As America marks its birthday, nearly 1 million Atlantans were born outside the U.S.
Susana Olague sells Mexican flags during the celebration at Plaza Fiesta. (AJC File)
Susana Olague sells Mexican flags during the celebration at Plaza Fiesta. (AJC File)
1 hour ago

For nearly 1 million metro Atlanta residents, living here is less about the distinction between OTP or ITP. That’s because they’re among the 15% of metro residents who were born in other countries but who now call the USA home.

As the nation celebrates the 250th anniversary of its independence, data from the U.S. Census Bureau shows that residents representing more than 130 nationalities from around the world now live here.

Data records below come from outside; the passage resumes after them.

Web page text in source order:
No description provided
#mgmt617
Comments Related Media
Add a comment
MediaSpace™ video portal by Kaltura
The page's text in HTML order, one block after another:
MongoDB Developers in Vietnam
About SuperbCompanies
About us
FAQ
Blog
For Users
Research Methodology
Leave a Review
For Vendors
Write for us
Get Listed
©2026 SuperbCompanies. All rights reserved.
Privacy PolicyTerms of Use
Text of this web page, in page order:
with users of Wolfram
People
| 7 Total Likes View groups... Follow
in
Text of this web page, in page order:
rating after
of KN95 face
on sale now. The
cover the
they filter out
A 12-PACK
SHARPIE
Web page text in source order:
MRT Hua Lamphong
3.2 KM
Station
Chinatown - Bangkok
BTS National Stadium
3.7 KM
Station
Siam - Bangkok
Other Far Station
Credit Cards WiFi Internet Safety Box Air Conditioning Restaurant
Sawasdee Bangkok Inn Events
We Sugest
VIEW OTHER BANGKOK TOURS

An Atlanta Journal-Constitution analysis of the data found that the metro area has a greater percentage of foreign-born residents than nearly 90% of the metro areas in the country.

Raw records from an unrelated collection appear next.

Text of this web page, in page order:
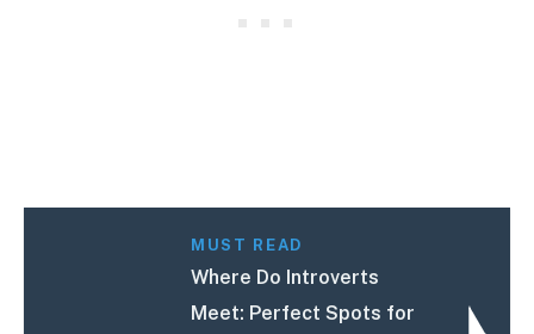
MUST READ
Where Do Introverts
Meet: Perfect Spots for
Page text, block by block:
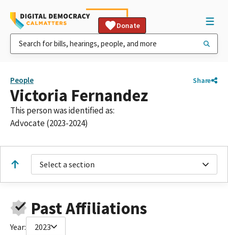
Donate
People Share
Victoria Fernandez
This person was identified as:
Advocate (2023-2024)
Select a section
Past Affiliations
Year: 2023
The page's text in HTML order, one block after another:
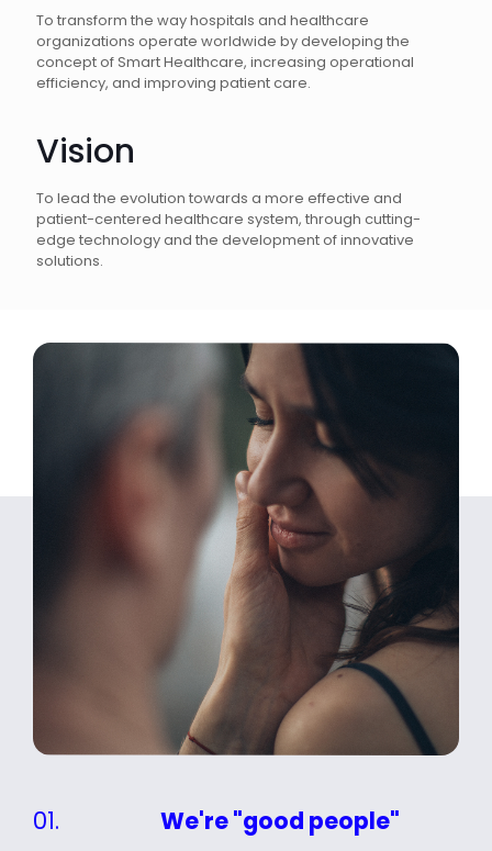
To transform the way hospitals and healthcare
organizations operate worldwide by developing the
concept of Smart Healthcare, increasing operational
efficiency, and improving patient care.
Vision
To lead the evolution towards a more effective and
patient-centered healthcare system, through cutting-
edge technology and the development of innovative
solutions.
01. We're "good people"
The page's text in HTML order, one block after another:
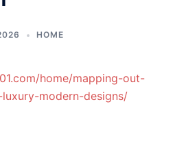
HOME
home/mapping-out-
modern-designs/
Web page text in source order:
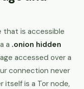
that is accessible
a .onion hidden
accessed over a
connection never
itself is a Tor node,
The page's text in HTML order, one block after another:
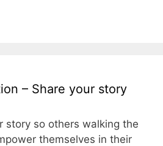
– Share your story
story so others walking the
themselves in their

Foreign-born residents reside all across the metro area, and the Census Bureau counts people in small areas called tracts. These tracts are roughly neighborhood-sized in densely populated areas of the state.

Mexico is the largest contributor to the foreign-born population in more than 300 tracts throughout the metro region. Nearly 150,000 Atlanta-area residents were born in Mexico, the Census Bureau estimated.

In 2023, Census data analyzed by the Urban Institute found that more than one out of every five Georgians has at least one immigrant parent.

For them and their families, “immigration is not an issue,” said Gigi Pedraza, executive director of the Latino Community Fund Georgia. “It’s who we are.”

Residents born in the United States far outnumber foreign-born residents across the metro area, but in 25 tracts, people born outside the U.S. outnumber people born inside the U.S., the AJC found.

A patchwork quilt-like map of the metro area shows how immigrant communities have expanded into the city’s suburbs: Asian immigrants have made inroads in a crescent of communities around the northern fringe, with those born in South Central Asia, especially Indians, in southern Forsyth County, northwest Gwinnett and the most northern fringes of Fulton.

Indian-born residents are the largest contributor to the foreign-born population in nearly 200 tracts across the metro area, second only to Mexico.

Meanwhile, folks from East Asian backgrounds are the predominant foreign-born group along the northwest I-85 corridor in Gwinnett. Korean-born residents lead the foreign-born population in 47 tracts, nearly all in Gwinnett.

At the same time, there is a growing Caribbean immigrant community, most heavily made up of Jamaicans, along I-20 in the southeastern suburbs. Only a handful of other places in America now have as many people claiming Jamaican ancestry as Newton County.

And the area around Clarkston, sometimes unofficially called America’s most diverse small town, shows a smorgasbord of national backgrounds in its foreign-born population, including Somalis, Ethiopians, Haitians, Ugandans, Burmese, Laotians and Bangladeshis.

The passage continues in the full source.